万国時事周覧

世界中で起こっている様々な出来事について、政治学および統治学を研究する学者の視点から、寸評を書いています。

北朝鮮は面倒で厄介な国

2018年05月27日 15時38分04秒 | 国際政治
トランプ大統領 米朝会談6月12日開催に期待
最近、ネット上の記事で「職場の面倒な人や厄介な人の特徴6つ」という記事を発見しました。この記事では、面倒で厄介な人を1)利己的な人、2)気分にムラのある人、3)批判的な人、4)無責任な人、5)好き嫌いで動く人、6)プライドの高い人の6つのカテゴリーに分類しています。

 同記事ではタイプ別に分類されているのですが、北朝鮮という国を見ますと、これら6つの特徴を全て兼ね備えているかのようです。そして、この6つの特徴の何れもが、突き詰めて行けば自己中心主義に行き着きます。人柄であれ、国柄であれ、自分中心的な考え方の持ち主は、他者を慮ることがありませんので、利用されるか、無視されるかの何れかとなる周囲の人々から見れば、面倒で厄介な存在なのです。社会一般であれば、こうした人々とは関わらなければそれで済むのですが、国ともなりますと、そうとばかりは言っていられません。

 ソ連邦の後ろ盾とした共産主義国家として誕生しながら、北朝鮮がかくも自国中心主義、否、独裁者中心主義に陥った要因として挙げられるのは、同国が独自に編み出した主体思想です。“主体”という言葉が示すように、そこには“客体”の発想が欠如しており、他国の“主体性”を尊重する意識もありません。この思想を単純化すれば、‘主体=国家全体=国家の最高指導者’となり、金一族独裁体制を支える政治的イデオロギーとして作用するのです。しかも、この思想には、カルト的な朝鮮半島の土俗宗教も入り混じっており、金日成、正日、正恩と続く三代の統治者に纏わる奇跡譚や神格化などは、まさしくその前近代性を露わにしています。
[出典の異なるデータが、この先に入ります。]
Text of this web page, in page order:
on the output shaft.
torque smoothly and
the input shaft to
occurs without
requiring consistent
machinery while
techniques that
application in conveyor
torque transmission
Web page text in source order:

 主体思想に依って自己中心主義が増幅された北朝鮮は、一般の現代人から見ますと理解し難く、かつ、面倒で厄介な国です。トランプ米大統領が米朝首脳会談中止の意思を示したのに対して、本日も、金正恩委員長は、南北首脳会談の席で米朝首脳会談開催の「確固たる意志」を表明したと報じられております。会談とは、双方の意思の一致があってはじめて開かれるものですので、一方的な意思表明は無意味でもあります。一方が「確固たる意志」を持っていたとしても、他方が会談の席に就くつもりがなければ御仕舞なのですから。
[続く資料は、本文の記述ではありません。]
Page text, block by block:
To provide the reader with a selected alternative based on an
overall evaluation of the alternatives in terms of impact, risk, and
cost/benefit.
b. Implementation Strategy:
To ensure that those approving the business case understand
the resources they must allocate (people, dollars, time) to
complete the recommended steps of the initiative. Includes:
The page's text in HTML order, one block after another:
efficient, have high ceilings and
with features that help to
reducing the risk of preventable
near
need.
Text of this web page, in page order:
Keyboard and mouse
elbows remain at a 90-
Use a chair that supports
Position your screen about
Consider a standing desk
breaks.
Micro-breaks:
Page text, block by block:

 もっとも、同会談にあって、金委員長は、「朝鮮半島の完全な非核化」の実現についても意欲を示したとされています。仮に、この意味するところが、従来、北朝鮮が主張してきた「段階的な核放棄(核兵器の温存)」ではなく、アメリカが要求する「即時的(完全)な核放棄」の受け入れであるならば、上記の「確固たる意志」は、トランプ大統領が首脳会談の席に就く理由となりましょう。しかしながら、この表現は、“朝鮮半島の”という言い回しが付いているため、極めて微妙です。何故ならば、“北朝鮮の”ではないからです。つまり、北朝鮮は、基本方針の転換と見せかけながら、その実、“朝鮮半島の”を付すことで、南北両国の非核化路線、即ち、「段階的な核放棄」への誘導路を残している可能性があるのです。
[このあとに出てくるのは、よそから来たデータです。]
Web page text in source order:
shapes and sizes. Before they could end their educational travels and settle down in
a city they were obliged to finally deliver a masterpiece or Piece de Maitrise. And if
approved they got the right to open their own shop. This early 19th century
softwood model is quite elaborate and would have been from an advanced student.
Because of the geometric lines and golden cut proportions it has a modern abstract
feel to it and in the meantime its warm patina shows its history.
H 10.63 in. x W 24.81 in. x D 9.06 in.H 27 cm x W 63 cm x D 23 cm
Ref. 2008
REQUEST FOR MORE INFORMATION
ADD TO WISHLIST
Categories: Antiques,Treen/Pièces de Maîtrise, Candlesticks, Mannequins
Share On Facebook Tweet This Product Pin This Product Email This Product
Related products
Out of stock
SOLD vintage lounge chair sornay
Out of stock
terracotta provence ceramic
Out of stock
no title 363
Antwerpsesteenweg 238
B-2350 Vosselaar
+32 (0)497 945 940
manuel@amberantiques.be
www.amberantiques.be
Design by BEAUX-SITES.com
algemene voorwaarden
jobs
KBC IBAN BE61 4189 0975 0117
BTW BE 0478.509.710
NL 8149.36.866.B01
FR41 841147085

 面倒で厄介な国が核兵器を保有してしまう事態は、北朝鮮以外の諸国にとりましては平和に対する脅威以外の何ものでもありません。果たして、アメリカのトランプ政権は、「段階的な核放棄」へと通じる逃げ道を塞いだ上で、利己主義の塊である金正恩委員長を自国の軍門に下らせることに成功したのでしょうか。6月12日に米朝会談が事無く開かれるとすれば、その可能性は決して低くはないように思えるのです。